**HOW TO COMPLETE THIS TASK**
Output the data word for word, dropping every image.

**EXCERPTED RECORDS**
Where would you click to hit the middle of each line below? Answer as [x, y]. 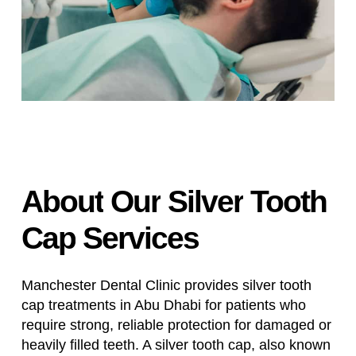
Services [140, 238]
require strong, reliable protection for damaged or [176, 325]
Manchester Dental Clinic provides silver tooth [166, 285]
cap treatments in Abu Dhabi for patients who [163, 305]
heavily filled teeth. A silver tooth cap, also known [176, 344]
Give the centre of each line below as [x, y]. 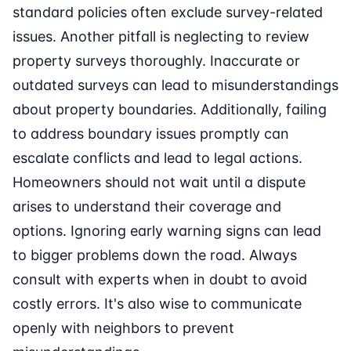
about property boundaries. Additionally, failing [170, 110]
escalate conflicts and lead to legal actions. [157, 158]
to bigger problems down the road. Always [155, 255]
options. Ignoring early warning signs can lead [167, 231]
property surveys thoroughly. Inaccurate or [156, 61]
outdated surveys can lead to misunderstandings [175, 85]
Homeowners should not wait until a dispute [159, 183]
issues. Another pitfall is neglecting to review [161, 37]
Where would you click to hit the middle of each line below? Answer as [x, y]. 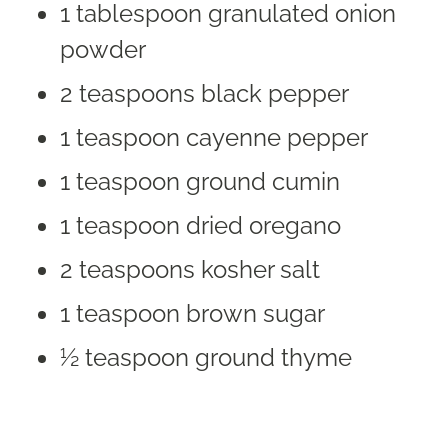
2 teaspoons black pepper [204, 93]
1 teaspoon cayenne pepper [214, 137]
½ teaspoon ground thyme [206, 357]
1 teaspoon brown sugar [192, 313]
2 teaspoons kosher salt [190, 269]
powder [103, 49]
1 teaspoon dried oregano [200, 225]
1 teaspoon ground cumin [200, 181]
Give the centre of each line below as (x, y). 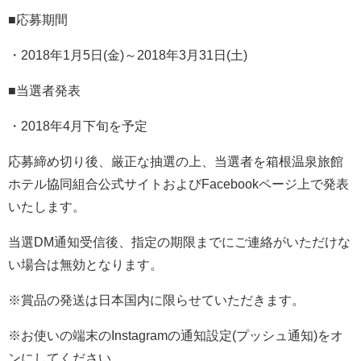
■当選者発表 (44, 91)
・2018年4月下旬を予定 (78, 127)
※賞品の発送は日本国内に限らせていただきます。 (156, 301)
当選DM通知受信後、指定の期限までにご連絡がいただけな (179, 243)
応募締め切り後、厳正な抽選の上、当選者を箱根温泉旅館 (176, 162)
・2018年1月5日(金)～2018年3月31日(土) (128, 56)
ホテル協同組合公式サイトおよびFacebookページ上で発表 (178, 185)
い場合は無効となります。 (85, 265)
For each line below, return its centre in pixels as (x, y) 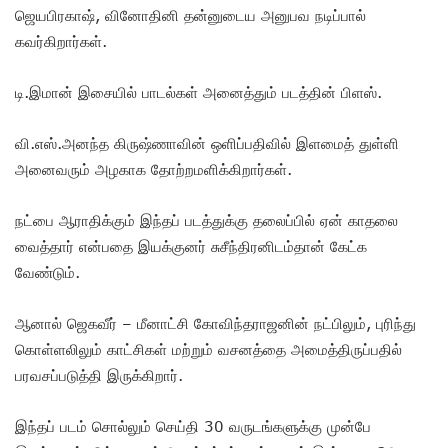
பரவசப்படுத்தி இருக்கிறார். (101, 374)
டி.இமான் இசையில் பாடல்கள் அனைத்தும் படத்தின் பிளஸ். (201, 91)
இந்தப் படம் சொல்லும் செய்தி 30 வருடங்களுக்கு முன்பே (193, 425)
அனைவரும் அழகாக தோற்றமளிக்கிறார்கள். (153, 168)
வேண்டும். (47, 271)
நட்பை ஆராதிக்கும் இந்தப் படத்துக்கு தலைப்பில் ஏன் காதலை (206, 219)
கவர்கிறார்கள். (61, 40)
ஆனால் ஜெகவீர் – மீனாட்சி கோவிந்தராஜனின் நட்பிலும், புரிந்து (215, 322)
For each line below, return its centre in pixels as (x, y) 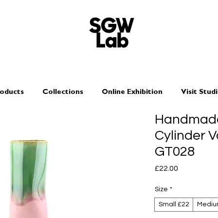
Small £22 (174, 204)
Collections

**WRITTEN RESPONSE**
Where would you click to hit the middle of each line below? Answer as [x, y]. 
Services [140, 238]
require strong, reliable protection for damaged or [176, 325]
Manchester Dental Clinic provides silver tooth [166, 285]
cap treatments in Abu Dhabi for patients who [163, 305]
heavily filled teeth. A silver tooth cap, also known [176, 344]
Give the centre of each line below as [x, y]. 
about property boundaries. Additionally, failing [170, 110]
escalate conflicts and lead to legal actions. [157, 158]
to bigger problems down the road. Always [155, 255]
options. Ignoring early warning signs can lead [167, 231]
property surveys thoroughly. Inaccurate or [156, 61]
outdated surveys can lead to misunderstandings [175, 85]
Homeowners should not wait until a dispute [159, 183]
issues. Another pitfall is neglecting to review [161, 37]
Where would you click to hit the middle of each line below? Answer as [x, y]. 
2 teaspoons black pepper [204, 93]
1 teaspoon cayenne pepper [214, 137]
½ teaspoon ground thyme [206, 357]
1 teaspoon brown sugar [192, 313]
2 teaspoons kosher salt [190, 269]
powder [103, 49]
1 teaspoon dried oregano [200, 225]
1 teaspoon ground cumin [200, 181]
Give the centre of each line below as (x, y). 
■当選者発表 (44, 91)
・2018年4月下旬を予定 (78, 127)
※賞品の発送は日本国内に限らせていただきます。 (156, 301)
当選DM通知受信後、指定の期限までにご連絡がいただけな (179, 243)
応募締め切り後、厳正な抽選の上、当選者を箱根温泉旅館 (176, 162)
・2018年1月5日(金)～2018年3月31日(土) (128, 56)
ホテル協同組合公式サイトおよびFacebookページ上で発表 (178, 185)
い場合は無効となります。 (85, 265)
For each line below, return its centre in pixels as (x, y) 
பரவசப்படுத்தி இருக்கிறார். (101, 374)
டி.இமான் இசையில் பாடல்கள் அனைத்தும் படத்தின் பிளஸ். (201, 91)
இந்தப் படம் சொல்லும் செய்தி 30 வருடங்களுக்கு முன்பே (193, 425)
அனைவரும் அழகாக தோற்றமளிக்கிறார்கள். (153, 168)
வேண்டும். (47, 271)
நட்பை ஆராதிக்கும் இந்தப் படத்துக்கு தலைப்பில் ஏன் காதலை (206, 219)
கவர்கிறார்கள். (61, 40)
ஆனால் ஜெகவீர் – மீனாட்சி கோவிந்தராஜனின் நட்பிலும், புரிந்து (215, 322)
For each line below, return its centre in pixels as (x, y) 
Small £22 (174, 204)
Collections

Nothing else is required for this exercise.